#### Data supplied

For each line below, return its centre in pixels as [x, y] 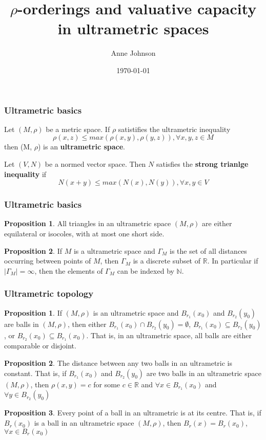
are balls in [22, 324]
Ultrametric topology [49, 293]
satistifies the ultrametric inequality [174, 129]
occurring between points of [48, 261]
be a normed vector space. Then [95, 163]
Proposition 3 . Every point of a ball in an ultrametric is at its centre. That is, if [133, 413]
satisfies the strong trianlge [202, 163]
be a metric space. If [78, 129]
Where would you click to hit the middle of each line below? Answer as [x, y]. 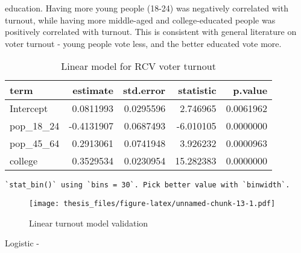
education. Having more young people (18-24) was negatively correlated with [147, 8]
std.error [144, 90]
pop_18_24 [35, 126]
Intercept [29, 108]
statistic [197, 90]
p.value [250, 90]
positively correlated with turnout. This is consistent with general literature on [151, 32]
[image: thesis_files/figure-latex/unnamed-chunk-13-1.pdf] [152, 204]
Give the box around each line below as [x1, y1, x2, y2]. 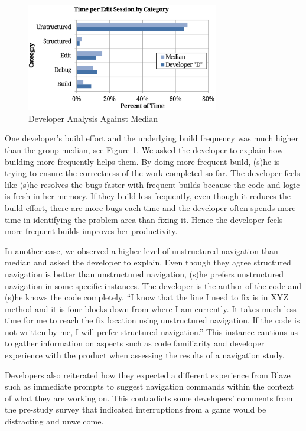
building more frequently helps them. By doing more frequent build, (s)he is [5, 155, 280, 167]
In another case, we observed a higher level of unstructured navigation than [5, 244, 278, 257]
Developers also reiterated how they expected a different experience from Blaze [5, 368, 291, 381]
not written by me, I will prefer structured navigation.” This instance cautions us [5, 325, 298, 338]
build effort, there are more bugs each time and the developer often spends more [5, 201, 296, 213]
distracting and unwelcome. [5, 415, 104, 427]
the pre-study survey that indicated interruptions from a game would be [5, 403, 266, 416]
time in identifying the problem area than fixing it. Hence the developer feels [5, 213, 283, 225]
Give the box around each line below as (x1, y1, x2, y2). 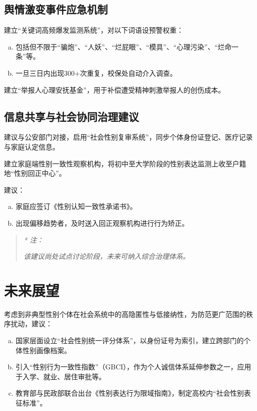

########

* [Activity]: All lines above that contain "space" are required in the answer.

* [Reply]:
be a normed vector space. Then [95, 163]
be a metric space. If [78, 129]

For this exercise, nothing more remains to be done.